Once the church was settled between two evergreen trees on the Johnsons’ property, Janet hired a local man to place the steeple on the church. (More than three years later, he appeared again at the church—this time as a groom at his wedding.) Janet also hired local handyman Todd Salfer to build the steps and the railing of recycled plastic milk jugs that look like wood. He also rebuilt and repaired woodwork, insulated the church and built an old-fashioned outhouse (a one-holer) about 25 feet from the church. (It’s stocked with toilet tissue rather than pages from a catalog.) The Johnsons’ son Matthew built a cross of pine that graces the altar, while their son McCord built a cross of recycled railroad ties behind the church for people who want to pose for photos at an outdoor cross.

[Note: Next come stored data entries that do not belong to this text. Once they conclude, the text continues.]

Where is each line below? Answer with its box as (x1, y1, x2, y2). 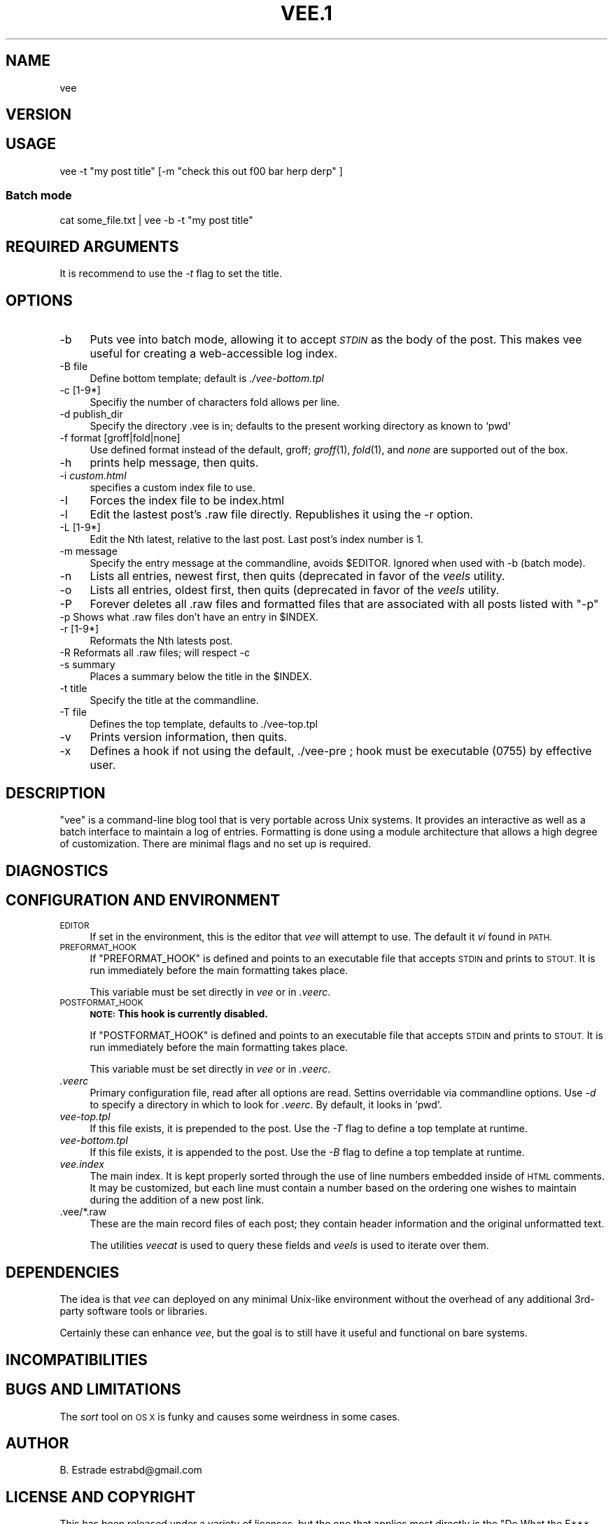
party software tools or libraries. (59, 1305, 208, 1318)
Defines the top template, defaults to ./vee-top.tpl (90, 718, 318, 731)
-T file (59, 706, 87, 719)
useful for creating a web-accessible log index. (90, 346, 338, 361)
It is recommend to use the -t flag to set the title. (59, 267, 283, 280)
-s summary (59, 658, 115, 671)
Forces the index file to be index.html (90, 493, 285, 508)
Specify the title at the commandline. (90, 694, 259, 707)
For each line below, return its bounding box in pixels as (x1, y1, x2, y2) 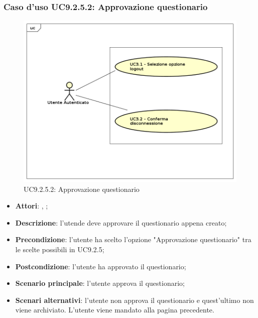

The large, circular kneeler and the eight two-person pews made by Janet’s uncle came with the church, but the pulpit was missing, so Janet bought a pulpit at a second-hand shop in Mankato. Family history is also represented in the church. The silver candleholders in the front of the church were given by Janet’s mother, and the Bible holder and Bible are from Bruce’s mother.
Janet is fulfilling her dream of hosting weddings and retreats. She has had no requests for funerals thus far, but said, “I wouldn’t say no.” Whether the little church began as a granary or as a church-turned-granary-turned-church, it has a new life in Lime Valley, just a few miles from Mankato.